*** STUDY MATERIAL Section Begins ***

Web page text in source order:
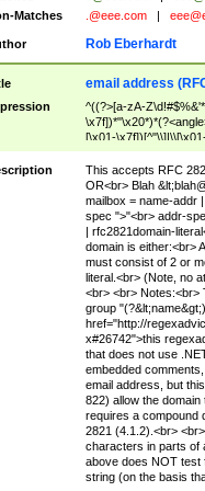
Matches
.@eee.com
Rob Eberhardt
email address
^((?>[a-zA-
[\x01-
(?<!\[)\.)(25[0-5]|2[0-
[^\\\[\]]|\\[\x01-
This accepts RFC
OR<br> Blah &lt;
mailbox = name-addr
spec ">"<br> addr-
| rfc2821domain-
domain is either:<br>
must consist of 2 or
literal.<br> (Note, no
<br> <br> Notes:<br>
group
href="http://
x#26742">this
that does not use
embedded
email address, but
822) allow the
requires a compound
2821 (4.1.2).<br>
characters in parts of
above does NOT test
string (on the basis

*** STUDY MATERIAL Section Ends ***

Report only how many lines of the listing hold the word "does".

2